The mental health advocate further explained that her short film is structured to bring awareness to the human cost of violence towards girls children across Nigeria.

“It emphasizes the need for better security measures, and celebrate the road to healing that all victims must walk while highlighting the importance of the subject of mental health at the front burner of health discussions in Nigeria.

“Nigeria risks a lost generation if we don’t protect our Girls”.

In the same vein, she noted that her intervention is also geared towards ending the abduction of school children in Northern Nigeria.

“Decades on, from my personal experience, the unfortunate reality is that many more Nigerian girls are being abducted around what should be the safe space of a school.

“7 years from Boko Haram abducting 279 girls from Chibok (#BringBackOurGirls), between December 2020 and March 2021, there have been at least five reported cases of mass abductions of school children in northern Nigeria”.

Diana said her documentary seeks to address the need to build institutions that cater to the mental and emotional wellbeing of victims.

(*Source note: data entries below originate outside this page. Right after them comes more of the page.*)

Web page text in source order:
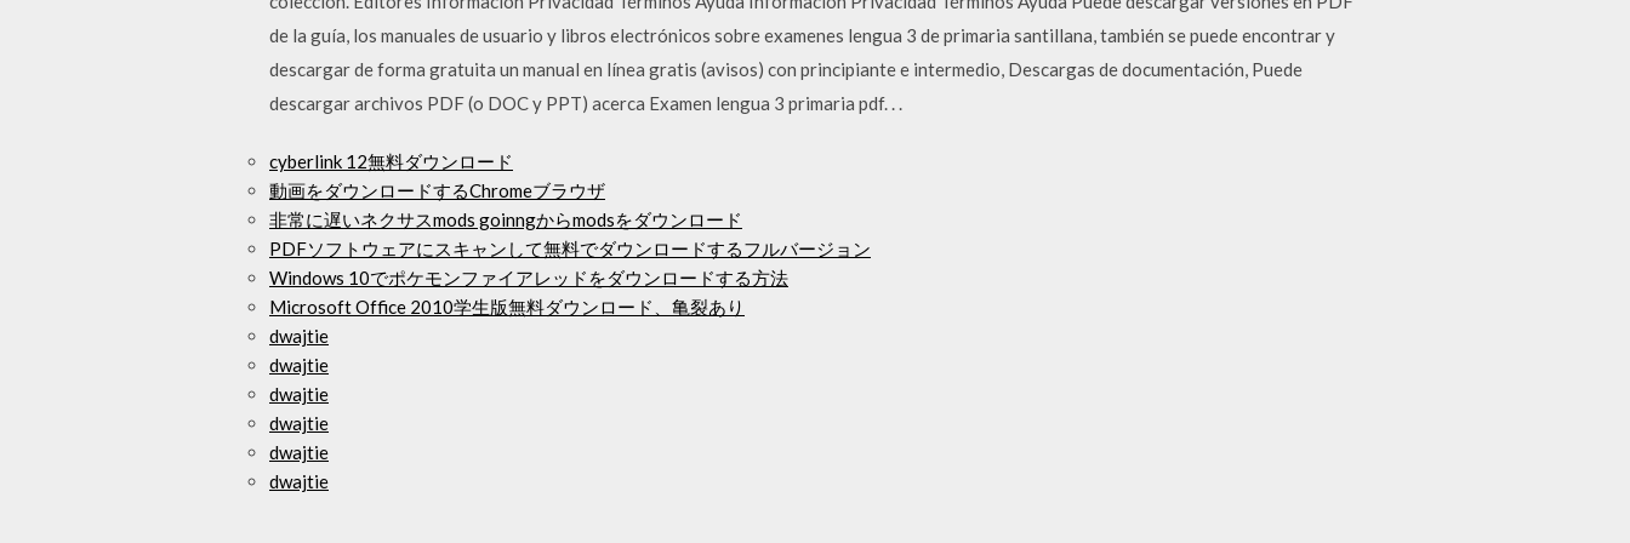
de la guía, los manuales de usuario y libros electrónicos sobre examenes lengua 3 de primaria santillana, también se puede encontrar y
descargar de forma gratuita un manual en línea gratis (avisos) con principiante e intermedio, Descargas de documentación, Puede
descargar archivos PDF (o DOC y PPT) acerca Examen lengua 3 primaria pdf. . .
cyberlink 12無料ダウンロード
動画をダウンロードするChromeブラウザ
非常に遅いネクサスmods goinngからmodsをダウンロード
PDFソフトウェアにスキャンして無料でダウンロードするフルバージョン
Windows 10でポケモンファイアレッドをダウンロードする方法
Microsoft Office 2010学生版無料ダウンロード、亀裂あり
dwajtie
dwajtie
dwajtie
dwajtie
dwajtie
dwajtie
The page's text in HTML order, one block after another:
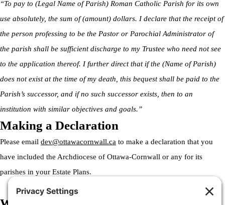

“The damage experienced is more than what meets the eye. These unseen elements are the biggest barriers to healing.

“Going to school should not be a matter of life and death. Public authorities have failed to learn critical lessons from the experience of the Chibok girls.

“There is a lack of justice and accountability. Over 600 schools are closed for the fear of attacks across the country, communities are withdrawing their daughters and sons from schools out of fear, and the cycle of poverty is being perpetuated,” she said.